#### What is expected:
Where the line with "ask confusingly and" appears below, start writing out lines exactly, and finish with the line with "closet until she grabs my hand.", which is included; write out nothing else.

[Data records]
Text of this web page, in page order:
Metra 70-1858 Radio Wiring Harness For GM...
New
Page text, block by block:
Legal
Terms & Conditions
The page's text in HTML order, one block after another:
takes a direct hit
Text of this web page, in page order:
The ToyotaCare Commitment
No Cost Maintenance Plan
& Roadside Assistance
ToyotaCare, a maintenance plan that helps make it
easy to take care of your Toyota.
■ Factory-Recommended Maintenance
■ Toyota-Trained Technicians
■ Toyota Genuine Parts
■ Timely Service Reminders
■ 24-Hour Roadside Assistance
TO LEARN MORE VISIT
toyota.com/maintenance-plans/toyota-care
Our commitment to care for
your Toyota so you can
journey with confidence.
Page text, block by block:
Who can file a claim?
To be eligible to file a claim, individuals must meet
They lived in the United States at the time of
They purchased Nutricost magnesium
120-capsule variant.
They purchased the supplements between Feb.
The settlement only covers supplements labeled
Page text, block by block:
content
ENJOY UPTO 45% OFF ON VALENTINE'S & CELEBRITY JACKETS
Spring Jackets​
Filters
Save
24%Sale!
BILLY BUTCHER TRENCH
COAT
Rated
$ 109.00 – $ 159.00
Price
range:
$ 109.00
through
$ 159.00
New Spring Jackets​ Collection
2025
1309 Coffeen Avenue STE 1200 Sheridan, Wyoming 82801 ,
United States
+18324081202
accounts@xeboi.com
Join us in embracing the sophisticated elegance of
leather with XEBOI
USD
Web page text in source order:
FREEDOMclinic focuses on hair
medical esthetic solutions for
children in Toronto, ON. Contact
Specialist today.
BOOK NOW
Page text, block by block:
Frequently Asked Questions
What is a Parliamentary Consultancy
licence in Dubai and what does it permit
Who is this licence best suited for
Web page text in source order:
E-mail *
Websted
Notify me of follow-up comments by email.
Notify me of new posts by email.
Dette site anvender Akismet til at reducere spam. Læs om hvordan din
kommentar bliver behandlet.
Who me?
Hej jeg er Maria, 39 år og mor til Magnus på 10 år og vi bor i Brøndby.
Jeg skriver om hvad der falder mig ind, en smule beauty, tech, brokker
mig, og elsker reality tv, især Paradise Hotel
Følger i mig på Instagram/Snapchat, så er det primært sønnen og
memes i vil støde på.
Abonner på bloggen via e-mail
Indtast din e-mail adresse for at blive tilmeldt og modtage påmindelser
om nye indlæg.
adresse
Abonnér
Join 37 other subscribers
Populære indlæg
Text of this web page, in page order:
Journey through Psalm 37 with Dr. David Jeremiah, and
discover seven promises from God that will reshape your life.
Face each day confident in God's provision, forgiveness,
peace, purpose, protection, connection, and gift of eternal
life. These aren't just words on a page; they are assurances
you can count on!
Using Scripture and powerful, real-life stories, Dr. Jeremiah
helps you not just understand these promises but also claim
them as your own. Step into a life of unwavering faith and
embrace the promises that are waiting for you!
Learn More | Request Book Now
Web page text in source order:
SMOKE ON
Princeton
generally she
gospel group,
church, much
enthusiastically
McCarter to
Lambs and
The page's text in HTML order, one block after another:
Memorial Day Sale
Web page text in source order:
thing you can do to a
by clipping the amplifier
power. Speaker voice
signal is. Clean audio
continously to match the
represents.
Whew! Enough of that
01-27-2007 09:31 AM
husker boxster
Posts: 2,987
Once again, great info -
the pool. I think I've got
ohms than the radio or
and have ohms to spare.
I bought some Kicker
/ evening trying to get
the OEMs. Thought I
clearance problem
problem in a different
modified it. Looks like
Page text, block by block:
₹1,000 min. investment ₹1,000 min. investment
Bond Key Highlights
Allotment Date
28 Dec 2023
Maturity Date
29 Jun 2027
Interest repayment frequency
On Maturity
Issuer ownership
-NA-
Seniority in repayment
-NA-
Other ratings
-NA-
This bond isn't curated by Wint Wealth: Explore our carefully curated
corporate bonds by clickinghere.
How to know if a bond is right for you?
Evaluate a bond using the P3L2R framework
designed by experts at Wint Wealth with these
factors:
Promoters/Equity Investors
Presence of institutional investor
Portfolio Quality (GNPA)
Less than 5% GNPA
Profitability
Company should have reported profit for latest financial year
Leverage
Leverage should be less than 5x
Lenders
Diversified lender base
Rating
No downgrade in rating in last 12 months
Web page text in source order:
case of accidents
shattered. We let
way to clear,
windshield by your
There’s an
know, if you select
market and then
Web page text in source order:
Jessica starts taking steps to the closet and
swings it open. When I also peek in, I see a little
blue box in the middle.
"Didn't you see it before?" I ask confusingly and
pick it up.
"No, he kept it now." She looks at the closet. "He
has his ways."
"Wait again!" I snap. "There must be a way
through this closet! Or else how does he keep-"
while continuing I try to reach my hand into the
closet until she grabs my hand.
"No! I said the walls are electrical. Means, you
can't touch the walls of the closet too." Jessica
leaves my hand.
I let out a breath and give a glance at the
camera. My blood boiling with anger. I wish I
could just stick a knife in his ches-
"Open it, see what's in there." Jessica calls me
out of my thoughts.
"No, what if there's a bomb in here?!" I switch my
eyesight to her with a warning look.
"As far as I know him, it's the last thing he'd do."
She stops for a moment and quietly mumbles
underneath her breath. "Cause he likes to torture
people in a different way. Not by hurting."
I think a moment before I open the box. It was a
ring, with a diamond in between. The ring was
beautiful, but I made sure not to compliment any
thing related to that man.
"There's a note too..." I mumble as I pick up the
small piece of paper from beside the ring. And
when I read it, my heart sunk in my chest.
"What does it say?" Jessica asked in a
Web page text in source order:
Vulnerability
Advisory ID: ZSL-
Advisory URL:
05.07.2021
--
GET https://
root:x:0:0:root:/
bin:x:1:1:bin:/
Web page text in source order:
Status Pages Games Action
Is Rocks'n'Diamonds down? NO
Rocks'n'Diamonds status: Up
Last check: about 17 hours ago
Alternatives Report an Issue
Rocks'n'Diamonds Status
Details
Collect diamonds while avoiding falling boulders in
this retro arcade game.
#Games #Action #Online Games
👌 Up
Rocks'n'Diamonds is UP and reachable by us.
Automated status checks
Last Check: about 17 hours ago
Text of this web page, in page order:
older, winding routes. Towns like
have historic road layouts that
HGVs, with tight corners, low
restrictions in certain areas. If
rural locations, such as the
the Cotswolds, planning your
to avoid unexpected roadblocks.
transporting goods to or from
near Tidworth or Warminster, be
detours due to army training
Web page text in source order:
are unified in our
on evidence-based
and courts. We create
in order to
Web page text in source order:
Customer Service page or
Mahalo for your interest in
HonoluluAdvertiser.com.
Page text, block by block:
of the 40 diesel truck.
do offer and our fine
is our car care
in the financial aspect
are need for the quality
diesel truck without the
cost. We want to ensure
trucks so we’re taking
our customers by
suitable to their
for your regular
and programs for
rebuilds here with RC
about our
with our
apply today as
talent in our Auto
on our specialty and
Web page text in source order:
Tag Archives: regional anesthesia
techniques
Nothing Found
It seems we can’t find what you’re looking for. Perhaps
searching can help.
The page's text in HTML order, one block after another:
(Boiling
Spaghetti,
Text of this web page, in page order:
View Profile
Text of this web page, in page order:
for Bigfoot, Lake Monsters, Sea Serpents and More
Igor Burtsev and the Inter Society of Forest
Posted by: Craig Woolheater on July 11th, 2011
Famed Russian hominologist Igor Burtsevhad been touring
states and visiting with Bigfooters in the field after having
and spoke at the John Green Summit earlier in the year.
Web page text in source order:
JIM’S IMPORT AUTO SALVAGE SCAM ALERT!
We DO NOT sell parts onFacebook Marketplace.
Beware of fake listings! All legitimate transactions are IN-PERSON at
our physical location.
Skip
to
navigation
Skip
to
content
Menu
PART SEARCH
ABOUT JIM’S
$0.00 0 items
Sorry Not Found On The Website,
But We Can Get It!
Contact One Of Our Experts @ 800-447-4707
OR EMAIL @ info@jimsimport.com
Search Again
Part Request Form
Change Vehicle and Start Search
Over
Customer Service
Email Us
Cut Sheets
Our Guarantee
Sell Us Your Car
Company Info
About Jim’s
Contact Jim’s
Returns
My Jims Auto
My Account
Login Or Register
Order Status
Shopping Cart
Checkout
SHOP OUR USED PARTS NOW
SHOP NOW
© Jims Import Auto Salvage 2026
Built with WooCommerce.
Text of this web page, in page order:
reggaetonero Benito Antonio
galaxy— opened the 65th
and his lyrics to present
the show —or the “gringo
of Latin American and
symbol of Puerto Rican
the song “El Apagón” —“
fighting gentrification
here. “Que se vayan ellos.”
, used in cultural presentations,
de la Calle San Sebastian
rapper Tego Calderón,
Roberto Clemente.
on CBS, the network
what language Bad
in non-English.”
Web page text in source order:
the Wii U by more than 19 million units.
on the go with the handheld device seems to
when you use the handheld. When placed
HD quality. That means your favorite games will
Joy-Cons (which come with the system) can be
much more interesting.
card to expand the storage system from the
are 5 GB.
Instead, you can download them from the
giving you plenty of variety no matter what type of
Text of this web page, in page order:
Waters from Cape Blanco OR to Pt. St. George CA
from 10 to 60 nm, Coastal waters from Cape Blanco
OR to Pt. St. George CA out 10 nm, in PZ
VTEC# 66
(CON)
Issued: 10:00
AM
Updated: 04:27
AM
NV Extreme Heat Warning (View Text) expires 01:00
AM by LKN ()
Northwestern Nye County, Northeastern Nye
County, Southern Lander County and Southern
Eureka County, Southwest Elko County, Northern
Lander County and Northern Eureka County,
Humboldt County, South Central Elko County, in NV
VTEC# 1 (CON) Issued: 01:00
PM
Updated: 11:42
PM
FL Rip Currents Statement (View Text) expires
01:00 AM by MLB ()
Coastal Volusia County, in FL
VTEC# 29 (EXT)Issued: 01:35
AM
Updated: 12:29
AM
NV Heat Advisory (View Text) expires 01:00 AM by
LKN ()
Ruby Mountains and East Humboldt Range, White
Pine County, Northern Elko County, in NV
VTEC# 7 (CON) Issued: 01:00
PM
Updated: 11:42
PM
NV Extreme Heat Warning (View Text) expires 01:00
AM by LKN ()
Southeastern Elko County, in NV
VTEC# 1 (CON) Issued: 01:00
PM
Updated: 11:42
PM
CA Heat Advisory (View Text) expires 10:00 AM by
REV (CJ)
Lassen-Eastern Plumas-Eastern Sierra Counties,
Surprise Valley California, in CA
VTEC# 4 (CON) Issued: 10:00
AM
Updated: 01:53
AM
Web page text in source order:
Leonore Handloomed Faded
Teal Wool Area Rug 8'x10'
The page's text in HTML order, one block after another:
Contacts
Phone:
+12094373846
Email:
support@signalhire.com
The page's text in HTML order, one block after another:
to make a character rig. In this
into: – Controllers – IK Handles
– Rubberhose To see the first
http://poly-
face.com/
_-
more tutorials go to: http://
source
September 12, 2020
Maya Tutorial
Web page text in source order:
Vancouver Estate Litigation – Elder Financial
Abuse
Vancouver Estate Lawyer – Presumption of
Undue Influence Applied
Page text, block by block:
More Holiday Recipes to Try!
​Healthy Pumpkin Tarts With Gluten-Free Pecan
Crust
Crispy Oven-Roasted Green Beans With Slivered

#### Written reply:
"Didn't you see it before?" I ask confusingly and
pick it up.
"No, he kept it now." She looks at the closet. "He
has his ways."
"Wait again!" I snap. "There must be a way
through this closet! Or else how does he keep-"
while continuing I try to reach my hand into the
closet until she grabs my hand.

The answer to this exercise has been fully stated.